I am obsessed with other people’s homes.
I drive by houses and picture myself there.
Would I like it? Are the people inside happier
or sadder? Do they want to stay or go?
I think I could be happy anywhere.

I could be happy anywhere but here.

_______

I suppose it’s possible that last line is true, but more likely it’s the poet in me having that line occur to me and going NICE TWIST.  In any case, my house in small-town Wisco is pretty sweet sometimes:

a pic my husband took this morning

Dream Song #4 (a fat sonnet)

The trees and hills are at that awkward point
of winter, snow on the ground but nowhere else,
a bald guy with new implants too spread-out
to be attractive.

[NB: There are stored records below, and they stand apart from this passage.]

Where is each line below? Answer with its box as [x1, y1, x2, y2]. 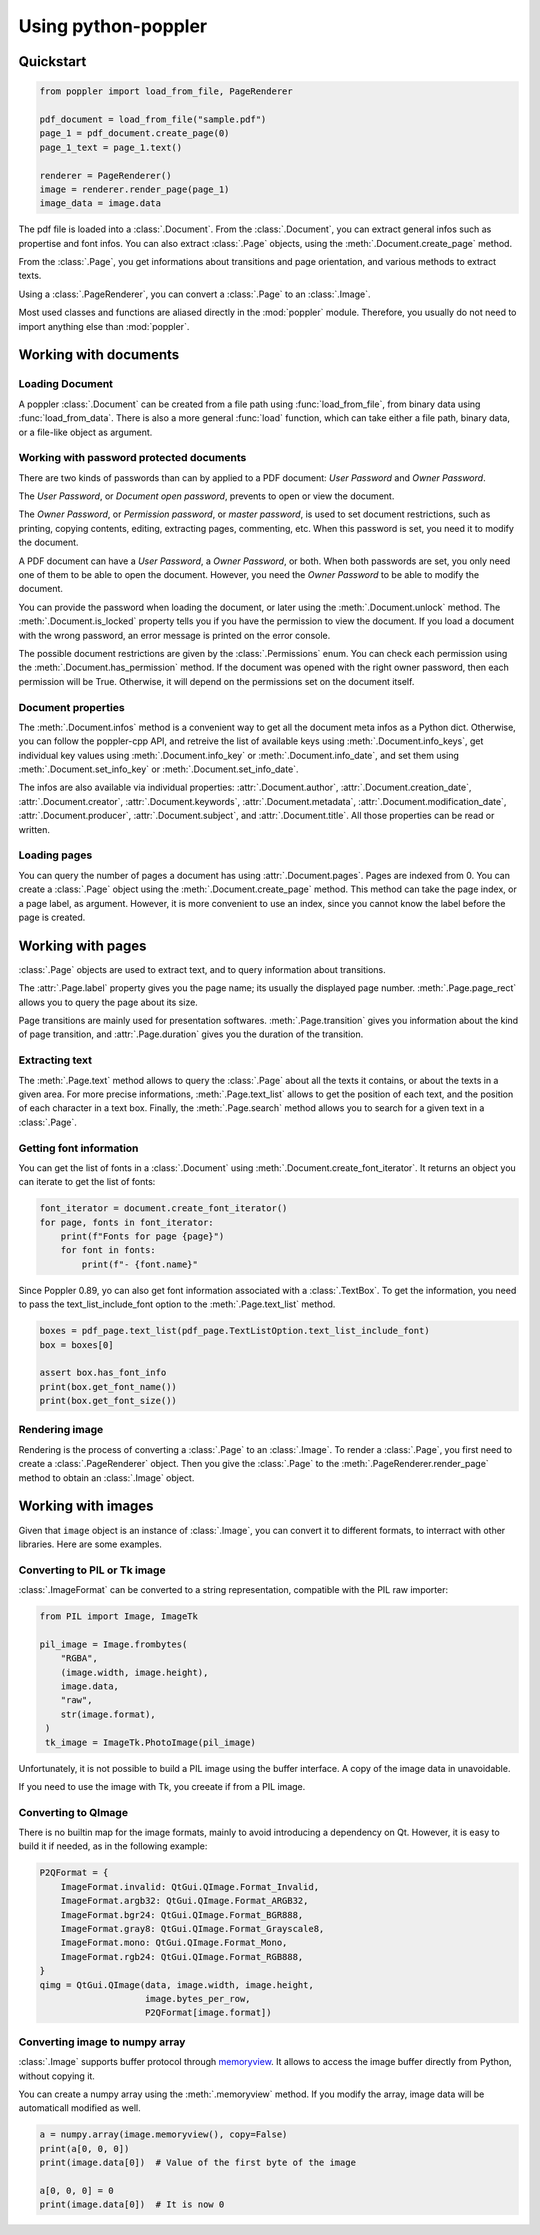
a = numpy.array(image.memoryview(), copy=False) [39, 2129, 288, 2140]
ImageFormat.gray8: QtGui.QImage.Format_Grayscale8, [60, 1923, 325, 1935]
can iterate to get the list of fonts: [18, 1176, 156, 1188]
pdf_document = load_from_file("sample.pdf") [39, 113, 267, 125]
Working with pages [18, 937, 147, 954]
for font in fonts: [60, 1245, 157, 1256]
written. [18, 823, 50, 835]
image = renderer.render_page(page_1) [39, 183, 230, 195]
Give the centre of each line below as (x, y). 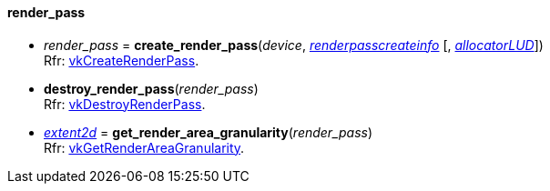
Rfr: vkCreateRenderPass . (122, 60)
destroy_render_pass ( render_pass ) (151, 88)
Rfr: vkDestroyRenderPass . (125, 104)
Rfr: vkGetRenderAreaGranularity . (144, 147)
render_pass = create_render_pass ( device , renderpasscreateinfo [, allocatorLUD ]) (294, 45)
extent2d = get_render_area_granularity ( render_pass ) (209, 132)
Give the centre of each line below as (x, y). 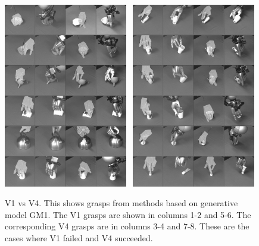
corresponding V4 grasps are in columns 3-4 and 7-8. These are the (127, 226)
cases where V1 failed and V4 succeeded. (79, 237)
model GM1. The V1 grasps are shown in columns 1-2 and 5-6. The (128, 214)
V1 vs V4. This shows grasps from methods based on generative (121, 203)
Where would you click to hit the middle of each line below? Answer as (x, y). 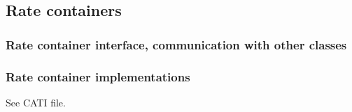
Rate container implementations (98, 76)
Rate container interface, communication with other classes (176, 44)
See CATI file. (36, 102)
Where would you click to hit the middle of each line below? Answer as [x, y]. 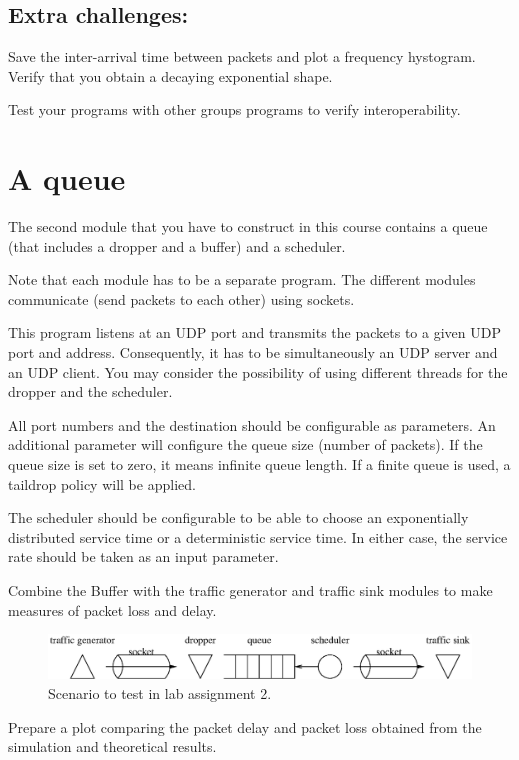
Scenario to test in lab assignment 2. [160, 692]
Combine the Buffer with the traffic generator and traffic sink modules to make [250, 590]
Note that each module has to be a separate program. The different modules [242, 279]
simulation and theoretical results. [112, 746]
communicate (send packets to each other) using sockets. [181, 298]
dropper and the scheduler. [90, 391]
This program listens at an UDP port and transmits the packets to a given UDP [254, 332]
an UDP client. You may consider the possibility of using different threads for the [258, 371]
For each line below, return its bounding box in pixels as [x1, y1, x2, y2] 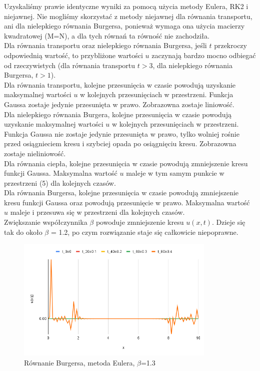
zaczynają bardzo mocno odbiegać [151, 50, 256, 60]
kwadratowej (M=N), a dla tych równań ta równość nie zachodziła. [4, 30, 209, 41]
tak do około [4, 226, 42, 237]
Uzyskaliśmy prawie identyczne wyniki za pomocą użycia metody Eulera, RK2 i [4, 1, 248, 11]
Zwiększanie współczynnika [4, 217, 87, 227]
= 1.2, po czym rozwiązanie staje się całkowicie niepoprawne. [50, 226, 238, 237]
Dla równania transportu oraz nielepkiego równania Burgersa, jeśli [4, 40, 207, 51]
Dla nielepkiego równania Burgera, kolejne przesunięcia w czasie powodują [4, 109, 231, 119]

I can’t wait until it all melts.
I had a dream once of climbing a hill like that.
I stubbed my toe, looked down to see bright pink
instead of white—blood mixed with snow—I think
that’s why hills look like heads to me still. What
dream book should I consult for giant head
with tender scalp and kicked-up bleeding crown?
I was part of a dream journaling experiment back then
and had a wicked crush on the therapist who led
the group. He had snake dreams. We all said
a snake means sex. He said no, not always. It doesn’t.
At 22, I was a nearly-manic mix of depressed
and horny and drank too much one time and tried to find
his house. I knew it was by a lake. If I found
his house, he didn’t answer the door. Which is good.
That night felt like a dream, but I’m pretty sure it wasn’t.